In the meantime, Putin is also accusing the U.S. of coercing the European Union to pressure Russia to relinquish oil rich areas that are the home of the “Finno-Ugric” peoples, a primitive and naïve population whose historic economy has been based on the herding of reindeer. The Kremlin is calling it “a Finno-Ugric conspiracy to seize Russia’s oil assets.”

“Let's see what they do when the UN orders (the U.S.) to return California to Mexico," Putin is reported to have responded.

”…What is perhaps most insane about these Western people’s reactions…” comments the World Socialist Web Site News Service, “is their not caring to know that both Russia and China are not going to (give up) Central Asia or the Middle East by anything other than Military defeat. The suddenness of this War’s escalation will surprise these Westerners, even (though) their Military Forces (were) the ones who started it….”

And in a final note of cheer, the site warns that “the shocking devastation of Total Global War these Westerners know only through their movies; soon they will know it by looking out their doorways.”

We seem to be into scents today: first perfidy, and now cold war. I earnestly hope not. I don’t want to be a pawn in that game.


Amid these rising tensions between the U.S. and Russia/China, somebody comes along and says the “N” word. The state of acrimony the Bushmaster has fostered throughout the world has finally taken the lid off the word that nobody has dared to mention except in the most abstract and cautionary context.

But an up-and-coming Chinese military officer, a General Zhu, has publicly said that if the U.S. puts its missiles and “position-guided ammunition” into China’s territory – i.e., Taiwan, “I think we will have to respond with nuclear weapons.”

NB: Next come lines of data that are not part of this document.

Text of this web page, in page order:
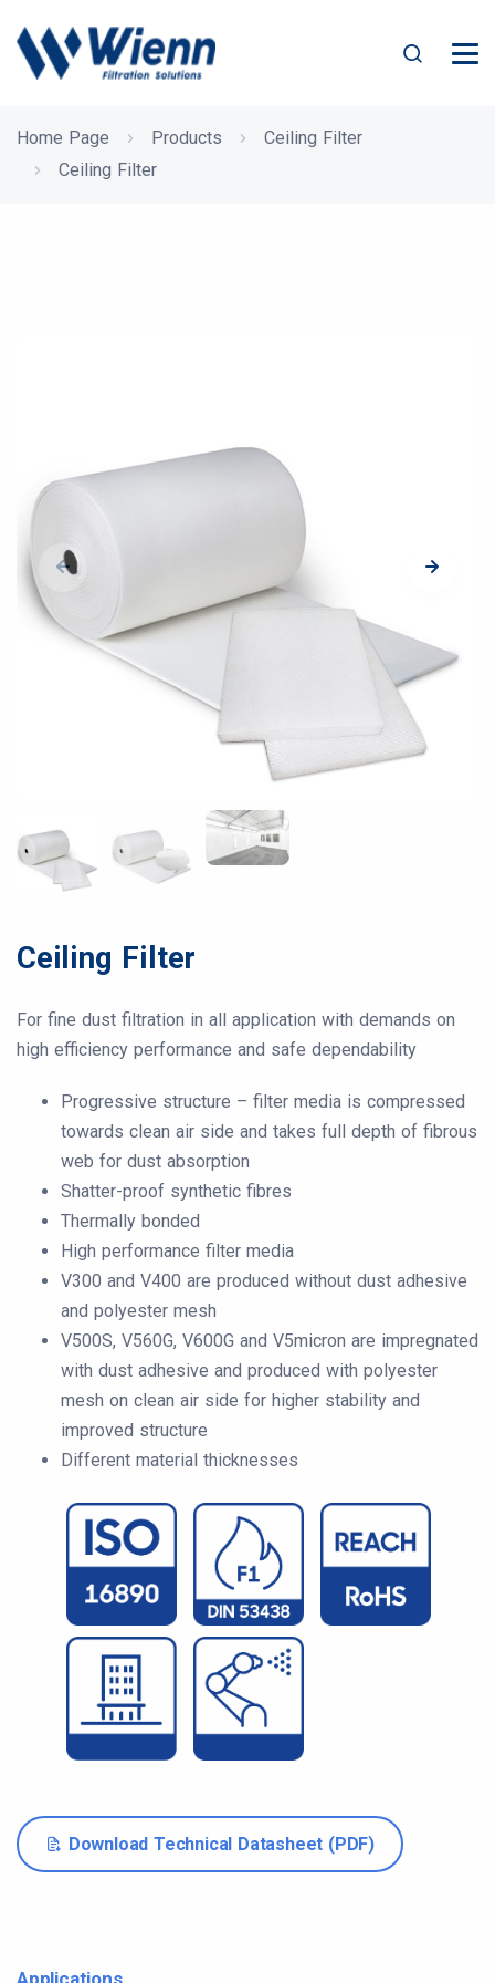
Home Page Products
Ceiling Filter
Ceiling Filter
Ceiling Filter
For fine dust filtration in all application with demands on
high efficiency performance and safe dependability
Progressive structure – filter media is compressed
towards clean air side and takes full depth of fibrous
web for dust absorption
Shatter-proof synthetic fibres
Thermally bonded
High performance filter media
V300 and V400 are produced without dust adhesive
and polyester mesh
V500S, V560G, V600G and V5micron are impregnated
with dust adhesive and produced with polyester
mesh on clean air side for higher stability and
improved structure
Different material thicknesses
Download Technical Datasheet (PDF)
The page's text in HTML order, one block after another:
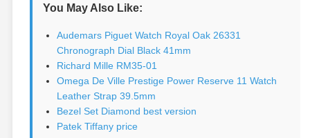
You May Also Like:
Audemars Piguet Watch Royal Oak 26331
Chronograph Dial Black 41mm
Richard Mille RM35-01
Omega De Ville Prestige Power Reserve 11 Watch
Leather Strap 39.5mm
Bezel Set Diamond best version
Patek Tiffany price
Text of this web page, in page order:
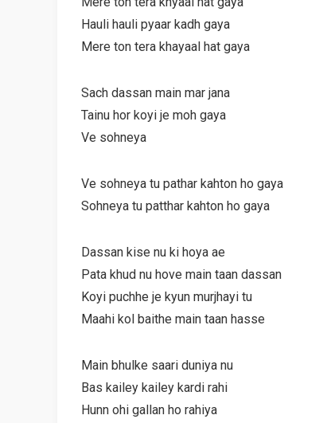
Hauli hauli pyaar kadh gaya
Mere ton tera khayaal hat gaya
Sach dassan main mar jana
Tainu hor koyi je moh gaya
Ve sohneya
Ve sohneya tu pathar kahton ho gaya
Sohneya tu patthar kahton ho gaya
Dassan kise nu ki hoya ae
Pata khud nu hove main taan dassan
Koyi puchhe je kyun murjhayi tu
Maahi kol baithe main taan hasse
Main bhulke saari duniya nu
Bas kailey kailey kardi rahi
Hunn ohi gallan ho rahiya

Although General Zhu insisted that the views were his own and did not reflect the official Chinese position, it can be assumed that he had the full backing of his Chinese superiors and that it could be considered a warning to the U.S.

The New York Times notes that up to now, it has been assumed that any conflict between the U.S. and China over Taiwan would remain a local one that would not expand into a general war between the two countries.

“But the comments by General Zhu suggest that at least some elements of the military are prepared to widen the conflict, perhaps to persuade the United States that it could no more successfully fight a limited war against China than it could against the former Soviet Union.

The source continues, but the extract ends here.